Entries taken from a collection
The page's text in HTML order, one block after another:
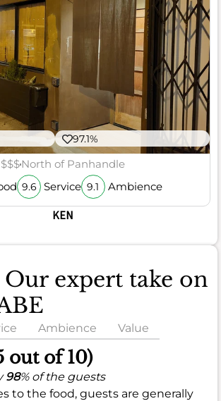
97.1%
$$$North of Panhandle
9.6 Service 9.1 Ambience
KEN
Our expert take on
Ambience Value
out of 10)
98% of the guests
to the food, guests are generally
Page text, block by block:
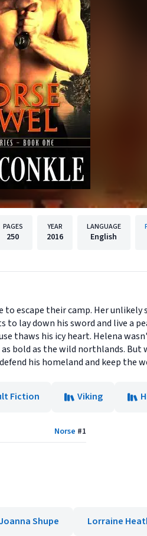
PAGES
250
YEAR
2016
LANGUAGE
English
escape their camp. Her unlikely
lay down his sword and live a
thaws his icy heart. Helena
bold as the wild northlands.
his homeland and keep the
Fiction Viking
Norse #1
Shupe Lorraine
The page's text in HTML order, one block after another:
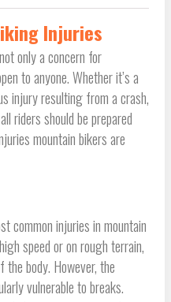
Injuries
only a concern for
to anyone. Whether it’s a
injury resulting from a crash,
riders should be prepared
mountain bikers are
common injuries in mountain
speed or on rough terrain,
body. However, the
vulnerable to breaks.
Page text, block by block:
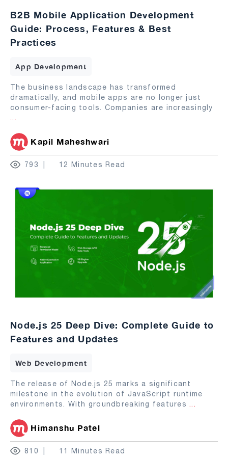
B2B Mobile Application Development
Guide: Process, Features & Best
Practices
App Development
The business landscape has transformed
dramatically, and mobile apps are no longer just
consumer-facing tools. Companies are increasingly
...
Kapil Maheshwari
793 12 Minutes Read
Node.js 25 Deep Dive: Complete Guide to
Features and Updates
Web Development
The release of Node.js 25 marks a significant
milestone in the evolution of JavaScript runtime
environments. With groundbreaking features ...
Himanshu Patel
810 11 Minutes Read
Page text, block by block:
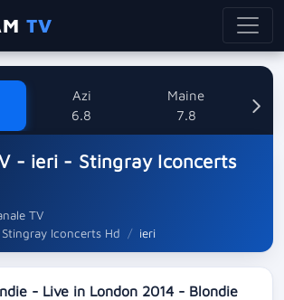
TV
Azi
6.8
Maine
7.8
- ieri - Stingray Iconcerts
TV
Iconcerts Hd
ieri
- Live in London 2014 - Blondie
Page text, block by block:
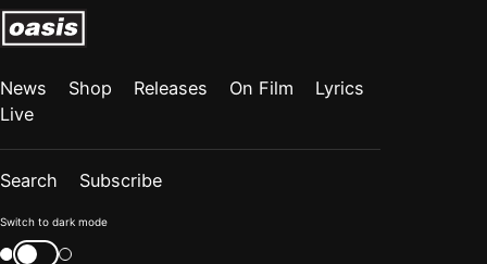
News Shop Releases On Film
Lyrics
Live
Search Subscribe
Color
mode
Switch to dark mode
Switch
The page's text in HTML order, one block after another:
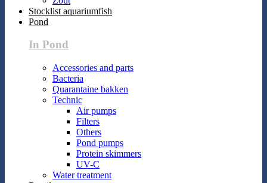
Stocklist aquariumfish
Pond
In Pond
Accessories and parts
Bacteria
Quarantaine bakken
Technic
Air pumps
Filters
Others
Pond pumps
Protein skimmers
UV-C
Water treatment
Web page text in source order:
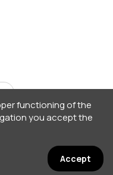
rights reserved
Afternet
functioning of the
you accept the
Accept
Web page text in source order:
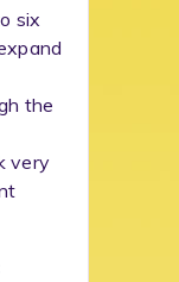
six
the
very
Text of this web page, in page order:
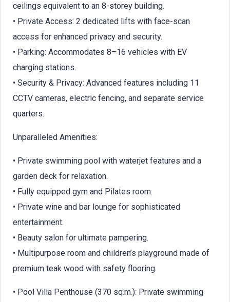
ceilings equivalent to an 8-storey building.
• Private Access: 2 dedicated lifts with face-scan
access for enhanced privacy and security.
• Parking: Accommodates 8–16 vehicles with EV
charging stations.
• Security & Privacy: Advanced features including 11
CCTV cameras, electric fencing, and separate service
quarters.
Unparalleled Amenities:
• Private swimming pool with waterjet features and a
garden deck for relaxation.
• Fully equipped gym and Pilates room.
• Private wine and bar lounge for sophisticated
entertainment.
• Beauty salon for ultimate pampering.
• Multipurpose room and children’s playground made of
premium teak wood with safety flooring.
• Pool Villa Penthouse (370 sq.m.): Private swimming
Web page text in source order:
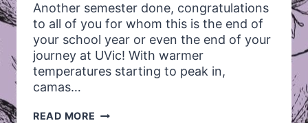
Another semester done, congratulations
to all of you for whom this is the end of
your school year or even the end of your
journey at UVic! With warmer
temperatures starting to peak in,
camas…
READ MORE WINTER
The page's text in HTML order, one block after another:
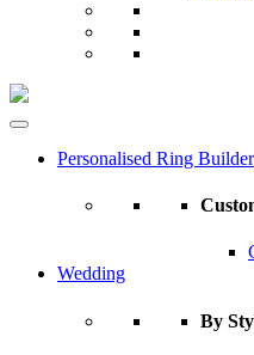
Personalised Ring Builder
Wedding
By
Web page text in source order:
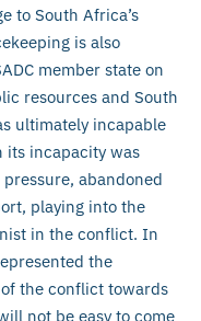
to South Africa’s
is also
member state on
resources and South
ultimately incapable
its incapacity was
abandoned
playing into the
in the conflict. In
the
the conflict towards
not be easy to come
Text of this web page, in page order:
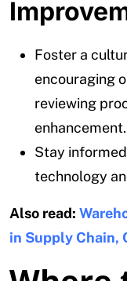
Foster a
encouraging
reviewing
enhancement.
Stay
technology
Also read:
in Supply Chain,
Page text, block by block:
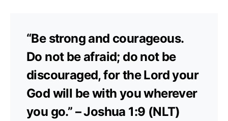
“Be strong and courageous.
Do not be afraid; do not be
discouraged, for the Lord your
God will be with you wherever
you go.” – Joshua 1:9 (NLT)
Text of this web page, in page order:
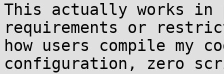
This actually works in
requirements or
how users compile my
configuration, zero
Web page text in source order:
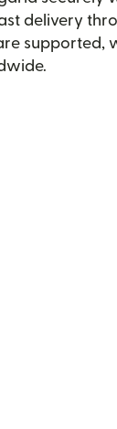
delivery
supported,
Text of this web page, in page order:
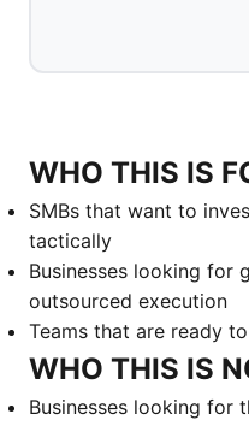
WHO THIS IS
SMBs that want to
tactically
Businesses looking for
outsourced execution
Teams that are ready
WHO THIS IS
Businesses looking for
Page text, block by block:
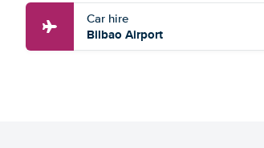
Car hire
Bilbao Airport
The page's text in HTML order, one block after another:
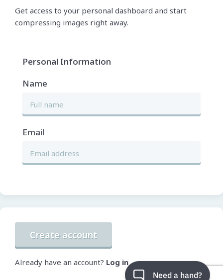
Get access to your personal dashboard and start
compressing images right away.
Personal Information
Name
Email
Create account
Already have an account? Log in
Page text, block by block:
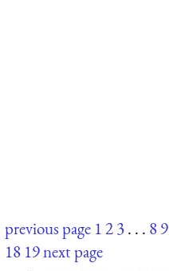
previous page 123. . . 89
18 19next page
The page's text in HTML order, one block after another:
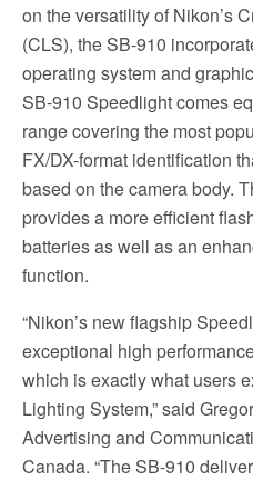
on the versatility of Nikon’s
(CLS), the SB-910
operating system and
SB-910 Speedlight comes
range covering the most
FX/DX-format identification
based on the camera body.
provides a more efficient
batteries as well as an
function.
“Nikon’s new flagship
exceptional high
which is exactly what users
Lighting System,” said
Advertising and
Canada. “The SB-910
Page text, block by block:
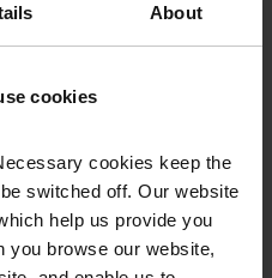
About
cookies
cookies keep the
switched off. Our website
help us provide you
you browse our website,
newsletters on a range
list please click yes. If you
email with a link to sign
choice. You can opt-out
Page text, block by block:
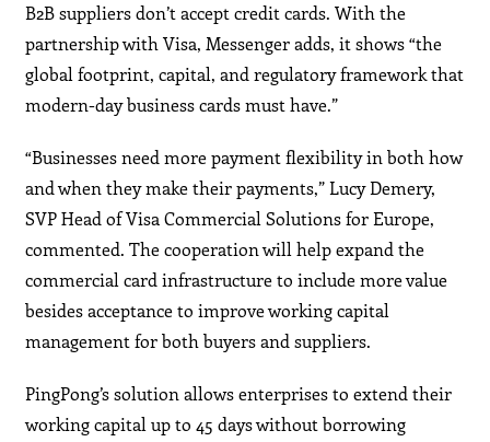
B2B suppliers don’t accept credit cards. With the
partnership with Visa, Messenger adds, it shows “the
global footprint, capital, and regulatory framework that
modern-day business cards must have.”
“Businesses need more payment flexibility in both how
and when they make their payments,” Lucy Demery,
SVP Head of Visa Commercial Solutions for Europe,
commented. The cooperation will help expand the
commercial card infrastructure to include more value
besides acceptance to improve working capital
management for both buyers and suppliers.
PingPong’s solution allows enterprises to extend their
working capital up to 45 days without borrowing
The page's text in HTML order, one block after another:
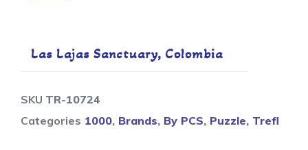
Las Lajas Sanctuary, Colombia
SKU TR-10724
Categories 1000, Brands, By PCS, Puzzle, Trefl
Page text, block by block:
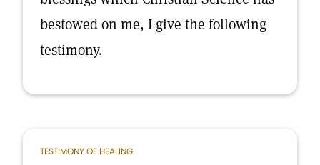
bestowed on me, I give the following
testimony.
TESTIMONY OF HEALING

• **Task prompt**: With the images left out, set down each record exactly as it appears.

• **Solution for this exercise**:
The page's text in HTML order, one block after another:
97.1%
$$$North of Panhandle
9.6 Service 9.1 Ambience
KEN
Our expert take on
Ambience Value
out of 10)
98% of the guests
to the food, guests are generally
Page text, block by block:
PAGES
250
YEAR
2016
LANGUAGE
English
escape their camp. Her unlikely
lay down his sword and live a
thaws his icy heart. Helena
bold as the wild northlands.
his homeland and keep the
Fiction Viking
Norse #1
Shupe Lorraine
The page's text in HTML order, one block after another:
Injuries
only a concern for
to anyone. Whether it’s a
injury resulting from a crash,
riders should be prepared
mountain bikers are
common injuries in mountain
speed or on rough terrain,
body. However, the
vulnerable to breaks.
Page text, block by block:
B2B Mobile Application Development
Guide: Process, Features & Best
Practices
App Development
The business landscape has transformed
dramatically, and mobile apps are no longer just
consumer-facing tools. Companies are increasingly
...
Kapil Maheshwari
793 12 Minutes Read
Node.js 25 Deep Dive: Complete Guide to
Features and Updates
Web Development
The release of Node.js 25 marks a significant
milestone in the evolution of JavaScript runtime
environments. With groundbreaking features ...
Himanshu Patel
810 11 Minutes Read
Page text, block by block:
TV
Azi
6.8
Maine
7.8
- ieri - Stingray Iconcerts
TV
Iconcerts Hd
ieri
- Live in London 2014 - Blondie
Page text, block by block:
News Shop Releases On Film
Lyrics
Live
Search Subscribe
Color
mode
Switch to dark mode
Switch
The page's text in HTML order, one block after another:
Stocklist aquariumfish
Pond
In Pond
Accessories and parts
Bacteria
Quarantaine bakken
Technic
Air pumps
Filters
Others
Pond pumps
Protein skimmers
UV-C
Water treatment
Web page text in source order:
rights reserved
Afternet
functioning of the
you accept the
Accept
Web page text in source order:
six
the
very
Text of this web page, in page order:
ceilings equivalent to an 8-storey building.
• Private Access: 2 dedicated lifts with face-scan
access for enhanced privacy and security.
• Parking: Accommodates 8–16 vehicles with EV
charging stations.
• Security & Privacy: Advanced features including 11
CCTV cameras, electric fencing, and separate service
quarters.
Unparalleled Amenities:
• Private swimming pool with waterjet features and a
garden deck for relaxation.
• Fully equipped gym and Pilates room.
• Private wine and bar lounge for sophisticated
entertainment.
• Beauty salon for ultimate pampering.
• Multipurpose room and children’s playground made of
premium teak wood with safety flooring.
• Pool Villa Penthouse (370 sq.m.): Private swimming
Web page text in source order:
Another semester done, congratulations
to all of you for whom this is the end of
your school year or even the end of your
journey at UVic! With warmer
temperatures starting to peak in,
camas…
READ MORE WINTER
The page's text in HTML order, one block after another:
Personalised Ring Builder
Wedding
By
Web page text in source order:
to South Africa’s
is also
member state on
resources and South
ultimately incapable
its incapacity was
abandoned
playing into the
in the conflict. In
the
the conflict towards
not be easy to come
Text of this web page, in page order:
Foster a
encouraging
reviewing
enhancement.
Stay
technology
Also read:
in Supply Chain,
Page text, block by block:
“Be strong and courageous.
Do not be afraid; do not be
discouraged, for the Lord your
God will be with you wherever
you go.” – Joshua 1:9 (NLT)
Text of this web page, in page order:
This actually works in
requirements or
how users compile my
configuration, zero
Web page text in source order:
delivery
supported,
Text of this web page, in page order:
WHO THIS IS
SMBs that want to
tactically
Businesses looking for
outsourced execution
Teams that are ready
WHO THIS IS
Businesses looking for
Page text, block by block:
Car hire
Bilbao Airport
The page's text in HTML order, one block after another:
Get access to your personal dashboard and start
compressing images right away.
Personal Information
Name
Email
Create account
Already have an account? Log in
Page text, block by block:
previous page 123. . . 89
18 19next page
The page's text in HTML order, one block after another:
on the versatility of Nikon’s
(CLS), the SB-910
operating system and
SB-910 Speedlight comes
range covering the most
FX/DX-format identification
based on the camera body.
provides a more efficient
batteries as well as an
function.
“Nikon’s new flagship
exceptional high
which is exactly what users
Lighting System,” said
Advertising and
Canada. “The SB-910
Page text, block by block:
About
cookies
cookies keep the
switched off. Our website
help us provide you
you browse our website,
newsletters on a range
list please click yes. If you
email with a link to sign
choice. You can opt-out
Page text, block by block:
B2B suppliers don’t accept credit cards. With the
partnership with Visa, Messenger adds, it shows “the
global footprint, capital, and regulatory framework that
modern-day business cards must have.”
“Businesses need more payment flexibility in both how
and when they make their payments,” Lucy Demery,
SVP Head of Visa Commercial Solutions for Europe,
commented. The cooperation will help expand the
commercial card infrastructure to include more value
besides acceptance to improve working capital
management for both buyers and suppliers.
PingPong’s solution allows enterprises to extend their
working capital up to 45 days without borrowing
The page's text in HTML order, one block after another:
Las Lajas Sanctuary, Colombia
SKU TR-10724
Categories 1000, Brands, By PCS, Puzzle, Trefl
Page text, block by block:
bestowed on me, I give the following
testimony.
TESTIMONY OF HEALING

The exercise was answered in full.